Creating Innovative Partnerships

Growing a supportive community around my programs has been essential to ensuring their success. Here are some examples of connections Alexander BellI’ve made in and outside my school that have improved opportunities for my students:

  1. Local Businesses: Growing partnerships with local businesses is hard work, but I believe well-worth the extra effort. As a result of the connections I’ve made, many of my students have gone on to internships in their field of study. I particularly enjoy hearing about how great my students have been as interns when I open my inbox and receive rave reviews from these companies I’ve partnered with for several years.
  1. Local Banks: A few years ago, I began working with the local Municipal Credit Unions’ (MCU) Business Development Relations department.
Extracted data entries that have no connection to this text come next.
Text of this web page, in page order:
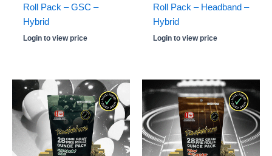
Roll Pack – GSC –
Hybrid
Login to view price
Roll Pack – Headband –
Hybrid
Login to view price
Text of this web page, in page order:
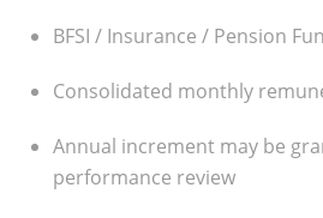
BFSI / Insurance / Pension
Consolidated monthly
Annual increment may be
performance review
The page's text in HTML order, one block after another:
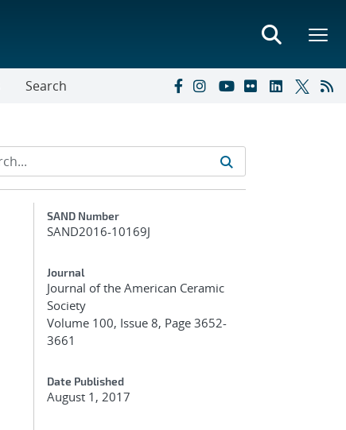
Search
Additional Metadata
SAND Number
SAND2016-10169J
Journal
Journal of the American Ceramic
Society
Volume 100, Issue 8, Page 3652-
3661
Date Published
August 1, 2017
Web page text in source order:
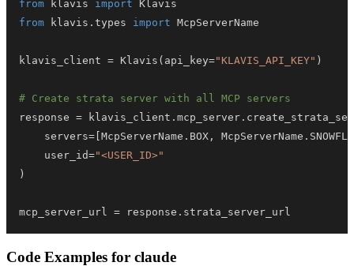
from klavis import
from klavis . types import
klavis_client = Klavis ( api_key="KLAVIS_API_KEY" )
# Create strata server with all MCP servers
response = klavis_client . mcp_server .
    servers
= McpServerName . BOX , McpServerName .
    user_id
="<USER_ID>"
)
mcp_server_url = response . strata_server_url
Code Examples for claude
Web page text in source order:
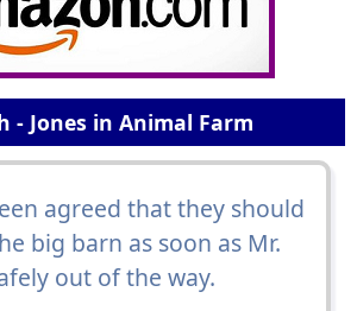
- Jones in Animal Farm
agreed that they should
big barn as soon as Mr.
out of the way.
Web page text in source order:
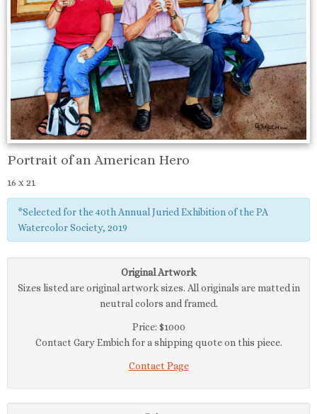
Portrait of an American Hero
16 x 21
*Selected for the 40th Annual Juried Exhibition of the PA
Watercolor Society, 2019
Original Artwork
Sizes listed are original artwork sizes. All originals are matted in
neutral colors and framed.
Price: $1000
Contact Gary Embich for a shipping quote on this piece.
Contact Page
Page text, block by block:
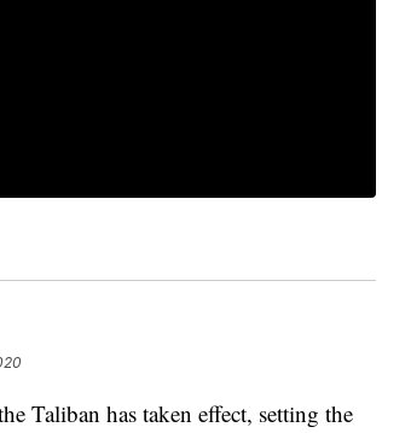
Taliban has taken effect, setting the
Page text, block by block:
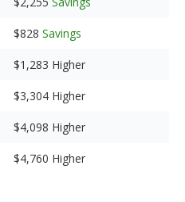
$828 Savings
$1,283 Higher
$3,304 Higher
$4,098 Higher
$4,760 Higher
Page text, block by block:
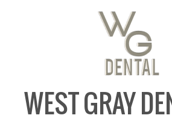
WEST GRAY
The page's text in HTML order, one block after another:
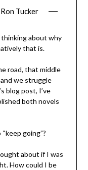
Ron Tucker
about why
that is.
road, that middle
we struggle
blog post, I’ve
both novels
going”?
about if I was
How could I be
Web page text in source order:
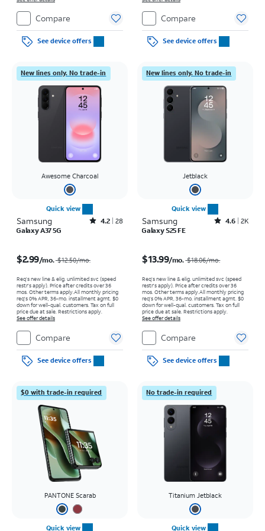
Compare
See device offers
Compare
See device offers
New lines only. No trade-in
Awesome Charcoal
Quick view
Samsung Rated4.2out of 5 stars with28reviews
4.2 28
Galaxy A37 5G
$2.99/mo.$12.50/mo.
Req’s new line & elig. unlimited svc (speed
restr's apply). Price after credits over 36
mos. Other terms apply.All monthly pricing
req's 0% APR, 36-mo. installment agmt. $0
down for well-qual. customers. Tax on full
price due at sale. Restrictions apply.
See offer details
Compare
See device offers
New lines only. No trade-in
Jetblack
Quick view
Samsung Rated4.6out of 5 stars with2897reviews
4.6 2K
Galaxy S25 FE
$13.99/mo.$18.06/mo.
Req’s new line & elig. unlimited svc (speed
restr's apply). Price after credits over 36
mos. Other terms apply.All monthly pricing
req's 0% APR, 36-mo. installment agmt. $0
down for well-qual. customers. Tax on full
price due at sale. Restrictions apply.
See offer details
Compare
See device offers
$0 with trade-in required
PANTONE Scarab
Quick view
No trade-in required
Titanium Jetblack
Quick view
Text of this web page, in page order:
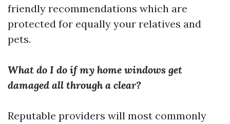
friendly recommendations which are
protected for equally your relatives and
pets.
What do I do if my home windows get
damaged all through a clear?
Reputable providers will most commonly
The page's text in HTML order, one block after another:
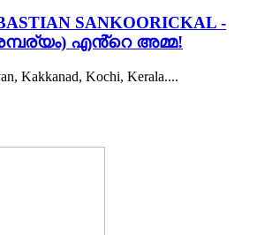
SANKOORICKAL -
എൻ്റെ അമ്മ!
Kakkanad, Kochi, Kerala....
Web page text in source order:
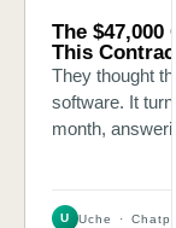
The $47,000
This
They thought
software. It
month,
U Uche ·
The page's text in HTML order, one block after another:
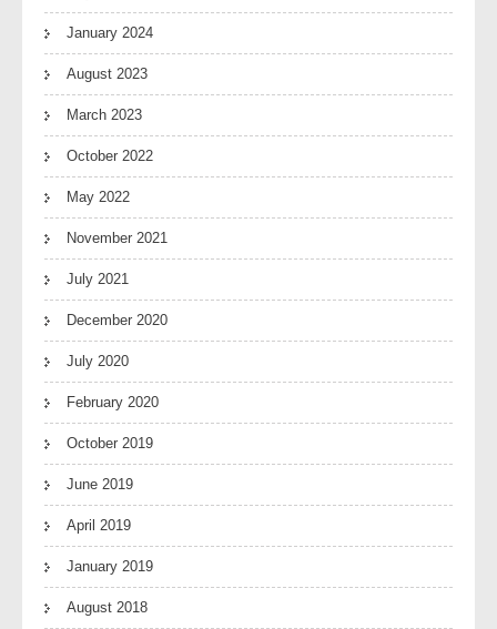
January 2024
August 2023
March 2023
October 2022
May 2022
November 2021
July 2021
December 2020
July 2020
February 2020
October 2019
June 2019
April 2019
January 2019
August 2018
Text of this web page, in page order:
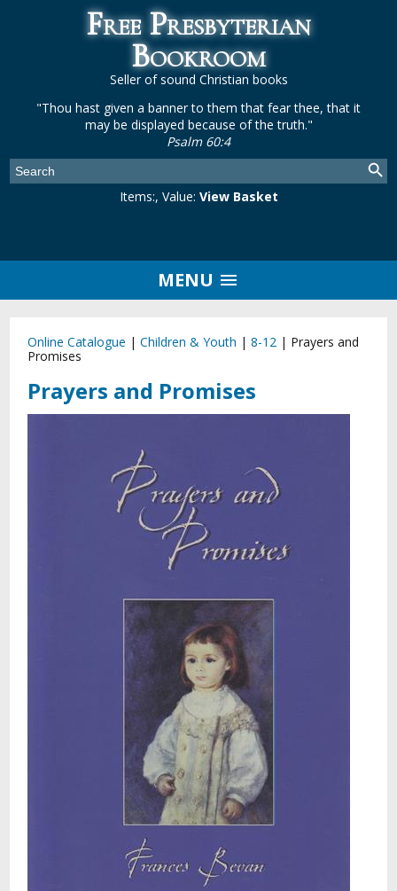
Free Presbyterian
Bookroom
Seller of sound Christian books
"Thou hast given a banner to them that fear thee, that it
may be displayed because of the truth."
Psalm 60:4
Items:, Value: View Basket
MENU
Online Catalogue |Children & Youth |8-12 | Prayers and
Promises
Prayers and Promises

They host a “youth empowerment event” annually that incorporates professional lawyers, judges, celebrities and local leaders who once walked the tough streets of those many students in the audience. I attend this event every year with 25-50 students who depart the event amazed at how much they can use the event discussions to advance their CTE careers. Additionally (and for free), MCU has had one of their professionals come to my school for the past four years to present “Financially Fit,” an appealing and enlightening presentation on credit awareness for students with a specific focus on the credit pitfalls when entering college.
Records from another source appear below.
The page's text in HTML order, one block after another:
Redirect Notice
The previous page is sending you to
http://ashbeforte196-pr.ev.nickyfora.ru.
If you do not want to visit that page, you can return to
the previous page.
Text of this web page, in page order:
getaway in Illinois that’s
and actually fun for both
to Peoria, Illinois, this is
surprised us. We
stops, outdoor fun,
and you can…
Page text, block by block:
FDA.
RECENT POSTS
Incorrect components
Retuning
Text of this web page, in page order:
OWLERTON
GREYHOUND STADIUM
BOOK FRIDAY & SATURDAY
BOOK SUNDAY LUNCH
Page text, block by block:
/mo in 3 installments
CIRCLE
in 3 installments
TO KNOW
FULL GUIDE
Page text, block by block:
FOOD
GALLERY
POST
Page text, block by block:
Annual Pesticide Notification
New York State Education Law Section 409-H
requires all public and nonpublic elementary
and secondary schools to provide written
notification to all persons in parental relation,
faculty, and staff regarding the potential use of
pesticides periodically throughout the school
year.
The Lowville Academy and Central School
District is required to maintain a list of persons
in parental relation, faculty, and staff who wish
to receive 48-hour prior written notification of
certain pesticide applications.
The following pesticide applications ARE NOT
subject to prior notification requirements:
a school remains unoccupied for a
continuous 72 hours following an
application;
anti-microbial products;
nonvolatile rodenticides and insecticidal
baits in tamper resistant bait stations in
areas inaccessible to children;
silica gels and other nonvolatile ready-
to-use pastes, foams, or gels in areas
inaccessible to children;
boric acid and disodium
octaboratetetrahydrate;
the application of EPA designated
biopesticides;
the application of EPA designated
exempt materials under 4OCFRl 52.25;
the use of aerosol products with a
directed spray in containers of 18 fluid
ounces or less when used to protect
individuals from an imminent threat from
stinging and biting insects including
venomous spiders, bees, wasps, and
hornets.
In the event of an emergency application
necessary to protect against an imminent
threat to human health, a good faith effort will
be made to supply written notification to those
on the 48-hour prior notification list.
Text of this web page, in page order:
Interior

  1. The School Administration: Your school administrators can be strong allies in bringing engaging CTE programs outside your curriculum into your house of education. While I was at ACTE’s CareerTech VISION in Las Vegas several years ago, I was able to connect my principal with representatives from the National Technical Honor Society (NTHS) and proposed starting a chapter at our school. Unlike the National Honor Society, this student-led organization specifically benefits and honors the academic and technical accomplishments of CTE students. My principal agreed, and five years later many of our students have won the NTHS Jon H. Poteat scholarship to help ease the burden of college costs. Additionally, via consultation and approval from the school principal, the students of the NTHS organization and I have put together several high school fair events where CTE student presenters of varying disciplines share their learned experiences with middle school students and their parents on each event date.
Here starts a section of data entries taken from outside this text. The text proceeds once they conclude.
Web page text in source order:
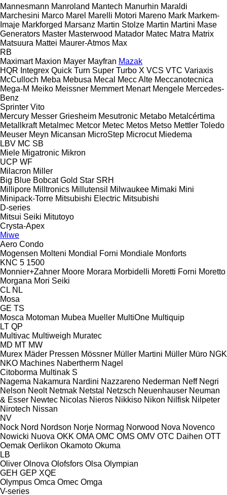
Mannesmann Manroland Mantech Manurhin Maraldi
Marchesini Marco Marel Marelli Motori Mareno Mark Markem-
Imaje Markforged Marsanz Martin Stolze Martin Martini Mase
Generators Master Masterwood Matador Matec Matra Matrix
Matsuura Mattei Maurer-Atmos Max
RB
Maximart Maxion Mayer Mayfran Mazak
HQR Integrex Quick Turn Super Turbo X VCS VTC Variaxis
McCulloch Meba Mebusa Mecal Mecc Alte Meccanotecnica
Mega-M Meiko Meissner Memmert Menart Mengele Mercedes-
Benz
Sprinter Vito
Mercury Messer Griesheim Mesutronic Metabo Metalcértima
Metallkraft Metalmec Metcor Metec Metos Metso Mettler Toledo
Meuser Meyn Micansan MicroStep Microcut Miedema
LBV MC SB
Miele Migatronic Mikron
UCP WF
Milacron Miller
Big Blue Bobcat Gold Star SRH
Millipore Milltronics Millutensil Milwaukee Mimaki Mini
Minipack-Torre Mitsubishi Electric Mitsubishi
D-series
Mitsui Seiki Mitutoyo
Crysta-Apex
Miwe
Aero Condo
Mogensen Molteni Mondial Forni Mondiale Monforts
KNC 5 1500
Monnier+Zahner Moore Morara Morbidelli Moretti Forni Moretto
Morgana Mori Seiki
CL NL
Mosa
GE TS
Mosca Motoman Mubea Mueller MultiOne Multiquip
LT QP
Multivac Multiweigh Muratec
MD MT MW
Murex Mäder Pressen Mössner Müller Martini Müller Müro NGK
NKO Machines Nabertherm Nagel
Citoborma Multinak S
Nagema Nakamura Nardini Nazzareno Nederman Neff Negri
Nelson Neolt Netmak Netstal Netzsch Neuenhauser Neuman
& Esser Newtec Nicolas Nieros Nikkiso Nikon Nilfisk Nilpeter
Nirotech Nissan
NV
Nock Nord Nordson Norje Normag Norwood Nova Novenco
Nowicki Nuova OKK OMA OMC OMS OMV OTC Daihen OTT
Oemak Oerlikon Okamoto Okuma
LB
Oliver Olnova Olofsfors Olsa Olympian
GEH GEP XQE
Olympus Omca Omec Omga
V-series
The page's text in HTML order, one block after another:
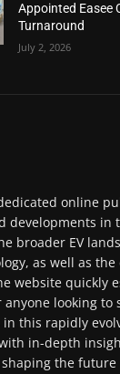
Appointed Easee
Turnaround
July 2, 2026
online
developments in
broader EV
as well as the
website quickly
looking to
this rapidly
in-depth
the

  1. The Local Teacher’s Union: I am very happy that I made the conscious choice to not only sign on to be a union member many years ago, but also to become a steadfast advocate, representative and elected delegate. You truly learn so much about the business of education and advocating for yourself, your fellow staff members and of course, your students. I have met and learned from members of the American Federation of Teachers, New York State United Teachers, and United Federation of Teachers over the years. Because of these affiliations, my footprint far extends the classroom. UFT hosts various events that directly advance CTE, i.e. the annual UFT Spring conference, which includes CTE exhibits—all NYC CTE schools are welcomed to present their specialized programs to hundreds of citywide visitors. If, feasible, your participation in union activity absolutely gives you a greater ability to advance your CTE agenda to help your students.

Finally, I always encourage my students to consider giving back to the field by considering a future in education. I’m proud to say our school has a record of drawing our alumni back through our doors, including two former students of mine who are teachers and another who is now our school principal. Across several generations, our school has become a strong community with many stories of young lives changed, enhanced and empowered.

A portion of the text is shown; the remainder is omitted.